Gendern: Das Elend mit dem Partizip
Im Versuch, Menschengruppen geschlechtsneutral zu benennen, ist das substantivierte Partizip Präsenz eine immer öfter genutzte Möglichkeit. Doch was dabei herauskommt, ist teils unsinnig, teils unverständlich, teils widerspricht es jedem Sprachgefühl. Ein paar Beispiele.
Dass aus Studenten inzwischen weit verbreitet die Studierenden geworden sind, daran haben wir uns mittlerweile gewöhnt. Auch wenn sie abends in der Kneipe eben keine Studierenden sind, sondern Studenten, aber bitte. Mittlerweile laufen die Forschenden den Studierenden fast schon den Rang ab, denn so werden mittlerweile sehr häufig die Menschen bezeichnet, die bisher Forscher hießen. Das lässt sich alles noch hinnehmen. Aber inzwischen werden die neu gebildeten substantivierten Partizip-Präsenz-Formen ziemlich abstrus.
Bäckereifachverkaufende
Morgens beim Bäcker, habe ich gelernt, reichen mir nicht die Verkäuferinnen die Brötchen über den Tresen, sondern die Bäckereifachverkaufenden. Verkaufen die das Bäckereifach? Die Partizip-Konstruktion widerspricht nicht nur dem Sprachgefühl, sie ist oft sachlich falsch. Das zeigt dieses Beispiel, das lange zu meinem Favoriten zählte. Inzwischen sind noch mehr abstruse Beispiele dazu gekommen.
Gehweggehende
Die Polizei Berlin hat vor kurzem das schöne Wort Gehweggehende kreiert. Ein Wort, das geschrieben erstmal völlig unverständlich erscheint. Es verdient Kopplungsstriche. Aber sind das nun Geh-weg-gehende – also Weggehende, Hinfortgehende – oder auf dem Gehweg Gehende? Fußgänger also. Wobei Zufußgehende eine ebenso blöde Partizip-Konstruktion ist. Für den Tweet gab es übrigens ordentlich Gegenwind, einfach mal auf die Antworten klicken.
Interessenvertretenen
Noch ein schönes Beispiel für unsinnige Partizip-Konstruktionen gefällig? Gerade las ich von den Interessenvertretenen. Da dreht jedes Rechtschreibprogramm durch. Gemeint sind hier aber nicht etwa Interessenvertreter, sondern die, deren Interessen vertreten werden. Auf den Polizeitweet von oben gab es übrigens eine Reaktion, in der die Polizeivertretenden auf die Schippe genommen werden. Und die Beamten, die unterwegs sind, hießen Streifende.
Passagierende
Der Schweizer Sender SRF hat sich letztens vergendert (hübsche Wortschöpfung). Ich habe das auch gehört und mich sogleich aufgeregt. Es ging um den Flugbetrieb und um Passagierende. Wie bitte? Ich beobachte übrigens, dass Kommentatoren bei solchen vergenderten Texten sehr kreativ sind. In diesem Fall hieß die Reaktion kurz und knapp: Behämmernde.
Pensionende
Redigierfehler oder ernsthaft eine neue Wortschöpfung? Bei der FAZ habe ich jüngst die Pensionenden gefunden. Mittlerweile ist das Wort zumindest im Beitrag in Pensionen geändert worden. Ich traue den Autoren aber durchaus zu, dass sie tatsächlich die Pensionenden gemeint haben.

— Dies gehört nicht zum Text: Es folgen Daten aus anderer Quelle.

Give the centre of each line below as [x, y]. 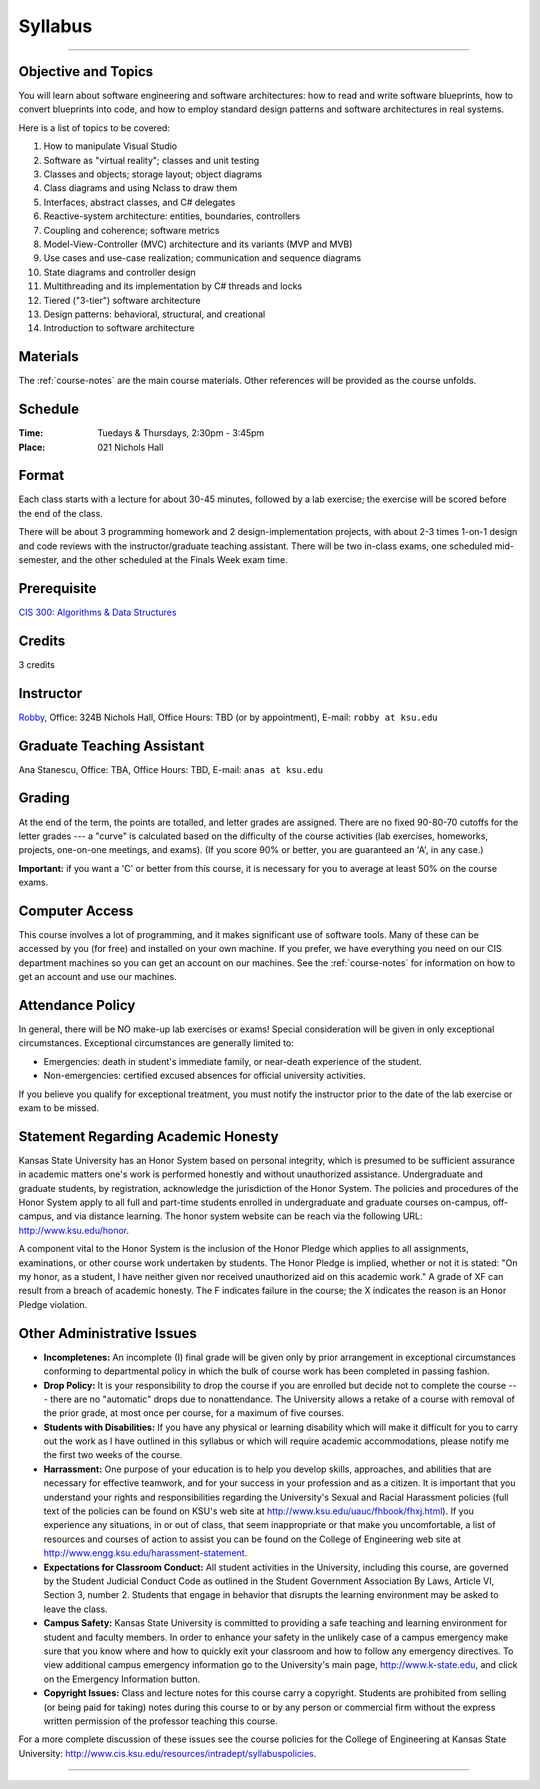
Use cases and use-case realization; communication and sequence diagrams [202, 258]
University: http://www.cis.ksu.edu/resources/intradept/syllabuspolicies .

Einen schönen Beitrag über den Missbrauch des Partizips habe ich bei „Journalismus und Sprache“ gefunden. Er zeigt auch, wie Gendernde – da ist es wieder, das Partizip – sich richtiger und besser ausdrücken können. Sollten sich Mitarbeitende, die mit Sprache arbeiten, mal angucken.
2 Kommentare
Henning Uhle
Hallo Susanne,
ja, es gibt extrem lustige oder eigenwillige Wortschöpfungen. Das seltsamste, was ich dazu las, war die Wortschöpfung „weibliche Gebärende“.
Jetzt stell dir mal vor, das wäre im Englischen auch so. Aus „mother“ würde dann „person who gives birth“. Die Englischsprechenden (Ich kann das auch) würden auf die Barrikadierenden gehen.
Andrea
Hallo, Susanne,
die Seite habe ich mir mal gleich gespeichert.
Was für Blüten soll eigentlich dieses Neusprech noch treiben?
Da steigt man ja nicht mal mehr durch, wenn man sich selbst viel und
regelmäßig mit Texten auseinandersetzt.
Deutsch ist auch ohne all das schon schwer genug, noch schwerer darf es
einem einfach nicht gemacht werden.
Der „Backladen“ in einem der Texte hat mich besonders amüsiert.